From 8def198f8fbbb09a3d1f3d24c2520b137f4247a1 Mon Sep 17 00:00:00 2001
From: Tim Koornstra <tim.koornstra@gmail.com>
Date: Wed, 28 Aug 2024 12:01:07 +0200
Subject: [PATCH] Fix inference and test with new tokenizer

---
 src/modes/inference.py |  7 ++-----
 src/modes/test.py      | 21 +++++----------------
 2 files changed, 7 insertions(+), 21 deletions(-)

diff --git a/src/modes/inference.py b/src/modes/inference.py
index a182574..69dffd7 100644
--- a/src/modes/inference.py
+++ b/src/modes/inference.py
@@ -17,7 +17,6 @@
 def perform_inference(config: Config,
                       model: tf.keras.Model,
                       inference_dataset: tf.data.Dataset,
-                      charlist: List[str],
                       data_manager: DataManager) -> None:
     """
     Performs inference on a given dataset using a specified model and writes
@@ -33,8 +32,6 @@ def perform_inference(config: Config,
         The Keras model to be used for inference.
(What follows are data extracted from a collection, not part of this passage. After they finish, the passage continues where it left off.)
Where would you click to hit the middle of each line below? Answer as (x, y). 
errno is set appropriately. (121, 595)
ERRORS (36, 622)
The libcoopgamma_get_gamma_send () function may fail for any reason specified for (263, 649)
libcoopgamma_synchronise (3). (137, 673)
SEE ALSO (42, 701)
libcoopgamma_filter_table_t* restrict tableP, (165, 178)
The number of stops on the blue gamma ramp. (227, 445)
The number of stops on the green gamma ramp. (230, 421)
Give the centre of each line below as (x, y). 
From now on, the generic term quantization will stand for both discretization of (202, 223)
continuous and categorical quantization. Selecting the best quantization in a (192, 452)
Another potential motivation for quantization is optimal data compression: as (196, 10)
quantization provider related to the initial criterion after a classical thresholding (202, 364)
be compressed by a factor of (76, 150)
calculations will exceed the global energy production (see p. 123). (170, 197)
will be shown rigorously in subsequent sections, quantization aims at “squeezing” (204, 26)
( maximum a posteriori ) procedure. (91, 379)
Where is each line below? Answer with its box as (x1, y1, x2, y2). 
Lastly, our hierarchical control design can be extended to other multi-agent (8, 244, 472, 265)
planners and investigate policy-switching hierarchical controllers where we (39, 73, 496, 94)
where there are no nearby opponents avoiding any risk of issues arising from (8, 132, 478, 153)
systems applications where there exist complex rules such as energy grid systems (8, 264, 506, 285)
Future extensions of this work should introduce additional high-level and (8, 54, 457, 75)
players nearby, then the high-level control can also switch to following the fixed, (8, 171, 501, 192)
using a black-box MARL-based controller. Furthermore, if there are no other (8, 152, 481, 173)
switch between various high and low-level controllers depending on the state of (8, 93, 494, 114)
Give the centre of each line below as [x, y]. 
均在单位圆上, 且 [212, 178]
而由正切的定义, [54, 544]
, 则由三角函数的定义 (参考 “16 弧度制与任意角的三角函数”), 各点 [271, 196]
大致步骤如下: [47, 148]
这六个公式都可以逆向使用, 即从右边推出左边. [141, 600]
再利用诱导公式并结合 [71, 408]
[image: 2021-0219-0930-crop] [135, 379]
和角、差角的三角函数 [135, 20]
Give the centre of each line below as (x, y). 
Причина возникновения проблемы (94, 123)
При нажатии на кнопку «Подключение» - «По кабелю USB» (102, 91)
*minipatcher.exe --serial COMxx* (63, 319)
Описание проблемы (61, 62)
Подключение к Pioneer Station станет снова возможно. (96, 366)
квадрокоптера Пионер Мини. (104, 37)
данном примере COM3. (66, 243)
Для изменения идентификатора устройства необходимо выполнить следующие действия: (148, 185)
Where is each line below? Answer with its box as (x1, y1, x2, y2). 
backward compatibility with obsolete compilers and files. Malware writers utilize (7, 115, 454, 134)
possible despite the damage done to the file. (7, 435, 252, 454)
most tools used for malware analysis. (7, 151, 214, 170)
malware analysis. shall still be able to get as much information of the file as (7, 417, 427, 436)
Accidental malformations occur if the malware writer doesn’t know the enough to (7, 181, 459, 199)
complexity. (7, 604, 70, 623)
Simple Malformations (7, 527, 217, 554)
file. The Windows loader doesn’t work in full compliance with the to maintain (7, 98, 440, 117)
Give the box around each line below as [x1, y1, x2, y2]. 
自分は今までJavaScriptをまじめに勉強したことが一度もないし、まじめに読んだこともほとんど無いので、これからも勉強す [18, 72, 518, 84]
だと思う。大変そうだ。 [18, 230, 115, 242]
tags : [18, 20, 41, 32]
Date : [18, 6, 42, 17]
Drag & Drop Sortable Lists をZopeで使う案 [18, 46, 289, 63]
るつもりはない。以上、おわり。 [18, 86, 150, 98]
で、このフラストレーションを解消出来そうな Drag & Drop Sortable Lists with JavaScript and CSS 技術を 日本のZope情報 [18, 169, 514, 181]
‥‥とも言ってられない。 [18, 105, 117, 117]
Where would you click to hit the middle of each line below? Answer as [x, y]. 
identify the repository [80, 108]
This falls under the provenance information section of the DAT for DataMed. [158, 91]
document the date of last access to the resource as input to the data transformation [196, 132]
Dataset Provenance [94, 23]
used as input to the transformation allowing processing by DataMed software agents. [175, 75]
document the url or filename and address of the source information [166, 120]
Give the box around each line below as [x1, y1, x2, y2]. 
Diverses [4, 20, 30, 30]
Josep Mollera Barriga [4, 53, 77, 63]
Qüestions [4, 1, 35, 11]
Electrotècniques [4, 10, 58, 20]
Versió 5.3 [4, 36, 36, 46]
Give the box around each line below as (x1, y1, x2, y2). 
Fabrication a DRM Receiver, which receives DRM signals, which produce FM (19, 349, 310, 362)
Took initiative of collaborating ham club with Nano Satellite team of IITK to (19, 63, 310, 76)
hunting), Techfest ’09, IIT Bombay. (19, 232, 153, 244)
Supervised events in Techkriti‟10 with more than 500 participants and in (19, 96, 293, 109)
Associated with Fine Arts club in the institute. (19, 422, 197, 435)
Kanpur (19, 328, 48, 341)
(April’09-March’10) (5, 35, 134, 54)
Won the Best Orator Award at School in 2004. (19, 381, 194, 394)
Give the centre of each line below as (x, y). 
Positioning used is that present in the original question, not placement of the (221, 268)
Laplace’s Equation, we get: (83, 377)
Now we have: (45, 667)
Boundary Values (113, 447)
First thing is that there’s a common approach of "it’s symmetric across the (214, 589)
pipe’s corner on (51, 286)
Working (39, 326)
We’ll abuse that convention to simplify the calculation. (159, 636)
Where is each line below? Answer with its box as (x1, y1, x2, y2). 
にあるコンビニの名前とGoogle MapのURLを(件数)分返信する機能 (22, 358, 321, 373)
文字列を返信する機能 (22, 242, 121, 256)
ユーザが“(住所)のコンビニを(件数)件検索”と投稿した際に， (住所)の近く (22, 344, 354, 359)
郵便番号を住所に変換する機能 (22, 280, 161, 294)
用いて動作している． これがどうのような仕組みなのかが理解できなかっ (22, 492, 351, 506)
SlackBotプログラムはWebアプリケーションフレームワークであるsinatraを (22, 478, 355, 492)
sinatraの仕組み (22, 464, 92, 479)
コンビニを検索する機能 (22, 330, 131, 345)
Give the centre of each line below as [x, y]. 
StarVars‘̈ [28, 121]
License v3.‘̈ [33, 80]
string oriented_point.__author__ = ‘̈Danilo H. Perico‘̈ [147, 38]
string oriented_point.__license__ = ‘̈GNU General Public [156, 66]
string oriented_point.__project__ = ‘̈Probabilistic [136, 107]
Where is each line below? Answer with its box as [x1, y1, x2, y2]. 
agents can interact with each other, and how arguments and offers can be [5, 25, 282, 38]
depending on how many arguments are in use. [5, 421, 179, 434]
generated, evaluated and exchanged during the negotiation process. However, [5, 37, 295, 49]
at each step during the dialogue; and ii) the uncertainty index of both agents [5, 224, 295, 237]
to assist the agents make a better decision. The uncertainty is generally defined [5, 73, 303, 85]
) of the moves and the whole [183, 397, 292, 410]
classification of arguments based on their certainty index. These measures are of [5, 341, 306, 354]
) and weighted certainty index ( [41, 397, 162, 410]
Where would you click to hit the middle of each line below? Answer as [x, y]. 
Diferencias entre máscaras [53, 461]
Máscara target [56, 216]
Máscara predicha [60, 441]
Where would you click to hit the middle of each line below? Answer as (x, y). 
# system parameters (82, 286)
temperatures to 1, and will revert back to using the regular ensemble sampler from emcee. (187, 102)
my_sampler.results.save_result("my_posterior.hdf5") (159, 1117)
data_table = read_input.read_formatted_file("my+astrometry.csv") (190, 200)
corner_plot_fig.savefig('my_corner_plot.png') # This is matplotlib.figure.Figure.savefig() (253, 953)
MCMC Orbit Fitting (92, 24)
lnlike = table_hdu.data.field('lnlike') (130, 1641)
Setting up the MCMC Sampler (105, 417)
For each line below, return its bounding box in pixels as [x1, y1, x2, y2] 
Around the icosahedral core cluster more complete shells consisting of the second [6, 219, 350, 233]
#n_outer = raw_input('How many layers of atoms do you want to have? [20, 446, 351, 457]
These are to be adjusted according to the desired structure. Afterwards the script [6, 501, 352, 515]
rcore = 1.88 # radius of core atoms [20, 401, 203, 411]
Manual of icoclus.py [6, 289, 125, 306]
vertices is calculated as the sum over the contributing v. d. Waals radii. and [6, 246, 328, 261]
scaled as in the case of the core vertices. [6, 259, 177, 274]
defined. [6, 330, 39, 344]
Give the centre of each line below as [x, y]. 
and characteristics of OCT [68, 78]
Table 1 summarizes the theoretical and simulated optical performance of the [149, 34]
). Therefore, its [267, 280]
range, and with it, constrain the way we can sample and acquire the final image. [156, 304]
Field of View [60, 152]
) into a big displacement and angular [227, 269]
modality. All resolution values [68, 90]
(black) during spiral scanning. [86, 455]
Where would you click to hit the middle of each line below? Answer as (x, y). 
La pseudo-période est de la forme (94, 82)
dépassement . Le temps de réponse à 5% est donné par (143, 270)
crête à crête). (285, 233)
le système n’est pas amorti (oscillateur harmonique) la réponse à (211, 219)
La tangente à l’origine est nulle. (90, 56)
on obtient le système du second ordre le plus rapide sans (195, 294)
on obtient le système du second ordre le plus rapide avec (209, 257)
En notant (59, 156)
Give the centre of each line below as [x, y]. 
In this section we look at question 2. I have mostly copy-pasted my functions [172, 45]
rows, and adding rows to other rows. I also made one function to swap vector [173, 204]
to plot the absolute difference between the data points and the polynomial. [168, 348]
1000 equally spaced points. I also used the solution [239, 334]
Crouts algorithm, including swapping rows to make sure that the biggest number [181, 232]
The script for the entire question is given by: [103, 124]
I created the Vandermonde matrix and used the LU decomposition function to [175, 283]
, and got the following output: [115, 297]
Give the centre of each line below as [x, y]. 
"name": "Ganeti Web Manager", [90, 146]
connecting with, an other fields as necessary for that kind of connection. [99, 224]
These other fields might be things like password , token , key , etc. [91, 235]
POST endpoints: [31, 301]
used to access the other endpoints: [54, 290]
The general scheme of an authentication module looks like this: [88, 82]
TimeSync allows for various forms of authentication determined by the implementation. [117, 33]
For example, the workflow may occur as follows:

     inference_dataset : tf.data.Dataset
         The dataset on which inference is to be performed.
-    charlist : List[str]
-        A list of characters used in the model, for decoding predictions.
     data_manager : DataManager
         A data manager object used for retrieving additional information needed
         during inference (e.g., filenames).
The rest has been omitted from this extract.